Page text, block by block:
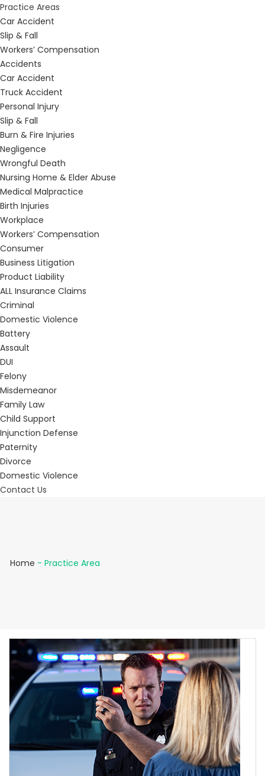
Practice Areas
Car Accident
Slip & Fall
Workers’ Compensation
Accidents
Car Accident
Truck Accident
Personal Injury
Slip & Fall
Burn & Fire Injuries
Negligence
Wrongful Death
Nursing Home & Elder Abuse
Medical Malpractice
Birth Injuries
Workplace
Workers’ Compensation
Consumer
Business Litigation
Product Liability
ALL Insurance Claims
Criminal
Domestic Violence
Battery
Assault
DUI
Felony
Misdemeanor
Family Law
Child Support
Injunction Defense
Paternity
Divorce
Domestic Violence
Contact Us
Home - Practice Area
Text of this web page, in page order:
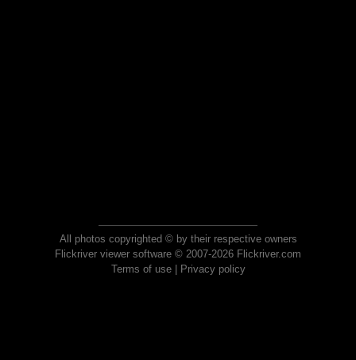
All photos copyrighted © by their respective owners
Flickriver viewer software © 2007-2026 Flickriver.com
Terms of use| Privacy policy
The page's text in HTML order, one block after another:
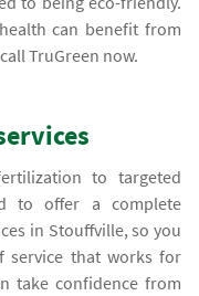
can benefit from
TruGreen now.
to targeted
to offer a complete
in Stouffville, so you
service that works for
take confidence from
------------------------------------------------------------------------
» **Directions for this task**
Copy every record exactly, dropping the images.

» **Your response**
Page text, block by block:
Practice Areas
Car Accident
Slip & Fall
Workers’ Compensation
Accidents
Car Accident
Truck Accident
Personal Injury
Slip & Fall
Burn & Fire Injuries
Negligence
Wrongful Death
Nursing Home & Elder Abuse
Medical Malpractice
Birth Injuries
Workplace
Workers’ Compensation
Consumer
Business Litigation
Product Liability
ALL Insurance Claims
Criminal
Domestic Violence
Battery
Assault
DUI
Felony
Misdemeanor
Family Law
Child Support
Injunction Defense
Paternity
Divorce
Domestic Violence
Contact Us
Home - Practice Area
Text of this web page, in page order:
All photos copyrighted © by their respective owners
Flickriver viewer software © 2007-2026 Flickriver.com
Terms of use| Privacy policy
The page's text in HTML order, one block after another:
can benefit from
TruGreen now.
to targeted
to offer a complete
in Stouffville, so you
service that works for
take confidence from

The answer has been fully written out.